PROVIDED DATA:
───

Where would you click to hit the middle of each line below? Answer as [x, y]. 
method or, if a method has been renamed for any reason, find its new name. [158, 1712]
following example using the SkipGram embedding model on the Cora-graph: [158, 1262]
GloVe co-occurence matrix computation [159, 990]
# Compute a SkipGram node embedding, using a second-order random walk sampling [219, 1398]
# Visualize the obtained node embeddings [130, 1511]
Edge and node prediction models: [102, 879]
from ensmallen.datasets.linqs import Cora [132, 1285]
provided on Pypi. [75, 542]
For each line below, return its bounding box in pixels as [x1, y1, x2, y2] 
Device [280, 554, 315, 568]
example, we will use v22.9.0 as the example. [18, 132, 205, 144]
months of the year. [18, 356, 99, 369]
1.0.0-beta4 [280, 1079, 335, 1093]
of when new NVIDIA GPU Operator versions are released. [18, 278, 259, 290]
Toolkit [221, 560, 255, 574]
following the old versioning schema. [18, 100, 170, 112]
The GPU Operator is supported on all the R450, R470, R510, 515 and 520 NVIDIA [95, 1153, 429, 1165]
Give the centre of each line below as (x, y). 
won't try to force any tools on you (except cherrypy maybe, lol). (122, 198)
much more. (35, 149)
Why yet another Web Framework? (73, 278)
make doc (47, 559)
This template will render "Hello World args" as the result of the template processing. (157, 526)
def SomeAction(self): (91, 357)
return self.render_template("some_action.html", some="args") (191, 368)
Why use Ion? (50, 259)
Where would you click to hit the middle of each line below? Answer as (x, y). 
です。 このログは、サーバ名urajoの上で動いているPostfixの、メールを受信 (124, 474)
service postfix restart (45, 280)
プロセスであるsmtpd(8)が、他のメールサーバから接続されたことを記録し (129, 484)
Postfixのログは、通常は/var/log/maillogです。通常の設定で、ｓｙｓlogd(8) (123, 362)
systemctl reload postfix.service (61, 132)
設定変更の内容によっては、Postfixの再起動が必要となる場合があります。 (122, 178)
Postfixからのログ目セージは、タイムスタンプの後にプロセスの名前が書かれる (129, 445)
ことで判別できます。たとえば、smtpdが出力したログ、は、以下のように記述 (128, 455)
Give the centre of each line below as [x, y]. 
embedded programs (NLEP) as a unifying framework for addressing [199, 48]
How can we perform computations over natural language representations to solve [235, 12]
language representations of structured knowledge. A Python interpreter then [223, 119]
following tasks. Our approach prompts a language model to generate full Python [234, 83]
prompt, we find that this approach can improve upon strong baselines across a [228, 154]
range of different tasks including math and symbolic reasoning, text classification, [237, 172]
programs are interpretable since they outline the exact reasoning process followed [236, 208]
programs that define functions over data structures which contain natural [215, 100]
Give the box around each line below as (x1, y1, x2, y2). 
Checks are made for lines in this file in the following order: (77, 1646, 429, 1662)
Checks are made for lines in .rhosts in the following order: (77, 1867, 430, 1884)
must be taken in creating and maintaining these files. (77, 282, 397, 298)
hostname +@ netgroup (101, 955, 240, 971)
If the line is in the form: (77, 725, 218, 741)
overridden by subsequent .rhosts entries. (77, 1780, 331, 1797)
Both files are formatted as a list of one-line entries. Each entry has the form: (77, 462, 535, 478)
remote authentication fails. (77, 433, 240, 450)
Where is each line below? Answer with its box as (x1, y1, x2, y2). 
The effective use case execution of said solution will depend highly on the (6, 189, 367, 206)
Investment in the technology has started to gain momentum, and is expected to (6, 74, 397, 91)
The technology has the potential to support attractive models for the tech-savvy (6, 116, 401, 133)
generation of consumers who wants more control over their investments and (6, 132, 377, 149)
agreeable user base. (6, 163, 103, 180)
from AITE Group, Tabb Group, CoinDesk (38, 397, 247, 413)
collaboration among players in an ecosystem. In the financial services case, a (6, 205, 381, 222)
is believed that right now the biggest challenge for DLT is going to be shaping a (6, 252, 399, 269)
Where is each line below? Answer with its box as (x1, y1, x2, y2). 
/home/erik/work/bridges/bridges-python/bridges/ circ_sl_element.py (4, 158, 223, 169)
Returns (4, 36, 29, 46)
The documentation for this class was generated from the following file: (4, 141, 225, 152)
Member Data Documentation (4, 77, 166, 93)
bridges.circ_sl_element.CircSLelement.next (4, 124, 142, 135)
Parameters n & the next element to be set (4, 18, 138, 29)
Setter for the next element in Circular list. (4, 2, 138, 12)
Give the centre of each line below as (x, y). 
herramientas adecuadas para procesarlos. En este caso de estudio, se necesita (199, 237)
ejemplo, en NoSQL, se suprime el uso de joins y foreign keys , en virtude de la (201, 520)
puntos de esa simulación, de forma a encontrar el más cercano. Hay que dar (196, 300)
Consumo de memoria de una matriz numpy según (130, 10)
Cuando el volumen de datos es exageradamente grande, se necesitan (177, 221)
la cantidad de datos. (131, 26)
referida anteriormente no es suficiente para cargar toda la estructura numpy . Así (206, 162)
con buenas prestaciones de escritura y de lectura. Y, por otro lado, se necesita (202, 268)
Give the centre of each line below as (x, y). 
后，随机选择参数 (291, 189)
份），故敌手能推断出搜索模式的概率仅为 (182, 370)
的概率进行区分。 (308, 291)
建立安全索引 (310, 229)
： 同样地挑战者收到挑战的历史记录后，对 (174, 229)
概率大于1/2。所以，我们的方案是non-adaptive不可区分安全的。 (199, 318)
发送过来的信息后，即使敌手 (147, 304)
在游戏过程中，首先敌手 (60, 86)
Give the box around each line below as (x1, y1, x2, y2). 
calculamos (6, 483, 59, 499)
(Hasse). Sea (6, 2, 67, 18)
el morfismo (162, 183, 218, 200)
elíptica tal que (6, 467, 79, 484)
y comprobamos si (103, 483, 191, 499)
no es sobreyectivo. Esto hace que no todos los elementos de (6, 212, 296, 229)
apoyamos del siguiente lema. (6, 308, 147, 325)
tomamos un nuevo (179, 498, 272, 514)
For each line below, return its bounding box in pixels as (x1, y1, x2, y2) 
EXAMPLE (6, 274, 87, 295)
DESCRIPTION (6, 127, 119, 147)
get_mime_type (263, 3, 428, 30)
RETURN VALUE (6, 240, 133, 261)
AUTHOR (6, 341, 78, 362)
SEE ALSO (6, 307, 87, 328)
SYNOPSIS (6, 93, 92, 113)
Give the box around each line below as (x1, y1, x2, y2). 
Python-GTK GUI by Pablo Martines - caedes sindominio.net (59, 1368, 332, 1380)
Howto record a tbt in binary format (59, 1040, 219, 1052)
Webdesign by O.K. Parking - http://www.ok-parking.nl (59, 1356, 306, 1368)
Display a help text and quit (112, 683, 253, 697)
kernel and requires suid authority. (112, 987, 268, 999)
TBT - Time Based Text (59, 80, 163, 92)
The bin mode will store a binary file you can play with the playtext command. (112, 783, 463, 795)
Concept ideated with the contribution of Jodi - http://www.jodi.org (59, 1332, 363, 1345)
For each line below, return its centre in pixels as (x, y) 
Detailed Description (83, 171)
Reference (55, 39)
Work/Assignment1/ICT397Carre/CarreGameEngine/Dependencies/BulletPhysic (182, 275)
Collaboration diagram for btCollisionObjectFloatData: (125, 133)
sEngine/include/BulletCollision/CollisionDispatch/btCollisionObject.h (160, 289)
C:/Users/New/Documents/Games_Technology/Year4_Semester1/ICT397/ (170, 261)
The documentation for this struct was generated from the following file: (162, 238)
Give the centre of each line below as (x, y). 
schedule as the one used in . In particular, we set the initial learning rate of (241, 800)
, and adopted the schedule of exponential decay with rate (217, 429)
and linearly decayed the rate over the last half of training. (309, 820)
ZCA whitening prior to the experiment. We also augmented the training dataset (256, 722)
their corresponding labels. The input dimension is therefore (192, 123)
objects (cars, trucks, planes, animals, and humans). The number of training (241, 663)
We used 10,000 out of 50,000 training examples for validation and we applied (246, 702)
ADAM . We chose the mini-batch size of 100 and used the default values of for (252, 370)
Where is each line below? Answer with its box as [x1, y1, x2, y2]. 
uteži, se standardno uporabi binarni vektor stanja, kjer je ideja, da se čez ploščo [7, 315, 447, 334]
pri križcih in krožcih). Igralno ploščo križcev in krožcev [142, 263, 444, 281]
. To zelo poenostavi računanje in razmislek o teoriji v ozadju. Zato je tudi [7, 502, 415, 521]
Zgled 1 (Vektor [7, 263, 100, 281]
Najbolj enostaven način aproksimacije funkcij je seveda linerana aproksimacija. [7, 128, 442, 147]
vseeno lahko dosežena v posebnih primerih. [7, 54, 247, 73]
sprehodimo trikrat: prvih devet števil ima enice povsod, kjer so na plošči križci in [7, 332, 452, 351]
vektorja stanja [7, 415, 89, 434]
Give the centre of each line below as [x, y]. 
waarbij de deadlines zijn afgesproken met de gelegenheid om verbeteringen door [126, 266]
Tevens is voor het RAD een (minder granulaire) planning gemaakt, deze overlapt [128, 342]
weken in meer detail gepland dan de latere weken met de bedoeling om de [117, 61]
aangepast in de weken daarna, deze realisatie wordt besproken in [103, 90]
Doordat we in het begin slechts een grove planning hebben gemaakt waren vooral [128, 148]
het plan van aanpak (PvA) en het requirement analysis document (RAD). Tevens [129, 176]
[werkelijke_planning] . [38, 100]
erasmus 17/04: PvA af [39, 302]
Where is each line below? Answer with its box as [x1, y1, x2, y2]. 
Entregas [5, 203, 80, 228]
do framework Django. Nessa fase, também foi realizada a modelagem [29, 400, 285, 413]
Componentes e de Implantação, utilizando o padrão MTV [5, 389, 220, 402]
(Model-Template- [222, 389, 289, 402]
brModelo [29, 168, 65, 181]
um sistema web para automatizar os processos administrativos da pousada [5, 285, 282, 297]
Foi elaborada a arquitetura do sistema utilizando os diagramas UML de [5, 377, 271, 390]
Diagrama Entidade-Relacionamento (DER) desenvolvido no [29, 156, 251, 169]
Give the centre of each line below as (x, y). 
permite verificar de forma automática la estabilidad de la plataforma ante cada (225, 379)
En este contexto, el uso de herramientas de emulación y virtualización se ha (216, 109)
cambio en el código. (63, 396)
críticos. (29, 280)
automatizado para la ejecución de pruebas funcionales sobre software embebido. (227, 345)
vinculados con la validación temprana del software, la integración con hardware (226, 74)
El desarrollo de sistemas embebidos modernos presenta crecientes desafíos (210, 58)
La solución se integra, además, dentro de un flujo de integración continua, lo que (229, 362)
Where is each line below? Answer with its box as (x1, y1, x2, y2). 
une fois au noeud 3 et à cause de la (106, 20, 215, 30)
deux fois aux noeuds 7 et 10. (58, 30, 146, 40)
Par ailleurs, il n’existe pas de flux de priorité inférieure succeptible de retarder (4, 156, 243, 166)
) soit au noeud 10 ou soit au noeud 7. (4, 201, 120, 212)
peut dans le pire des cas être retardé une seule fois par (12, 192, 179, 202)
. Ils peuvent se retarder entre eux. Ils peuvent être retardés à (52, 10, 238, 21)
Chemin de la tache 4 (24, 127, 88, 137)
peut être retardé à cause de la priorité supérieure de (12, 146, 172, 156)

───

YOUR TASK: Locate all lines in the listing above with the word "stanja". Copy them.

SOLUTION:
uteži, se standardno uporabi binarni vektor stanja, kjer je ideja, da se čez ploščo [7, 315, 447, 334]
vektorja stanja [7, 415, 89, 434]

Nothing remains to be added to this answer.